The electrochemical performance of a full cell consisting of a GAP cathode and GAP anode with an aqueous electrolyte was evaluated for a voltage range of 0.0 to 2.2 V without any applied strain. The discharge capacities of the full cell were 100 mAh g−1 at a current density of 0.5 A g−1; their discharge times are about 2 min (figs. S17 and S18). Furthermore, the long-term cycle performance of the full cell showed highly stable cycle retention of 96% at a current density of 0.5 A g−1 even after 1000 cycles (Fig. 5D).
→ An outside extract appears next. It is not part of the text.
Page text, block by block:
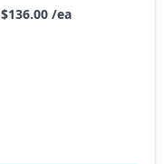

More specifically, to demonstrate the electrochemical performance under strain, we designed the stretchable aqueous rechargeable lithium-ion battery to be practically feasible for deformable electronic devices (Fig. 5E). Recovery properties of the proposed battery could be introduced using the packaging materials of polydimethylsiloxane (PDMS) (fig. S19). This stretchable aqueous rechargeable lithium-ion battery was cycled at a current density of 0.5 A g−1 between 0 and 30% strain (Fig. 5F); at 30% strain, the stretchable aqueous rechargeable lithium-ion battery showed an outstanding capacity retention of 72% for 10 cycles, as compared to the unstrained conditions. After releasing the strain, the specific capacity of the stretchable aqueous rechargeable lithium-ion battery completely recovered its initial values. To further investigate the electrochemical stability of the stretchable battery, we determined the cycling performance at a current density of 0.5 A g−1 while being subjected to 20 stretching cycles at a strain of 30% per 20 cycles (Fig. 5G). Figure 5H shows that a stretchable battery connected in series can light up orange light-emitting diodes (LEDs) while stretching under 30% strain (fig. S20 and movie S1). These results demonstrate that stretchable full battery–based GAP stretchable conductors are an appropriate power source for various stretchable electronic devices.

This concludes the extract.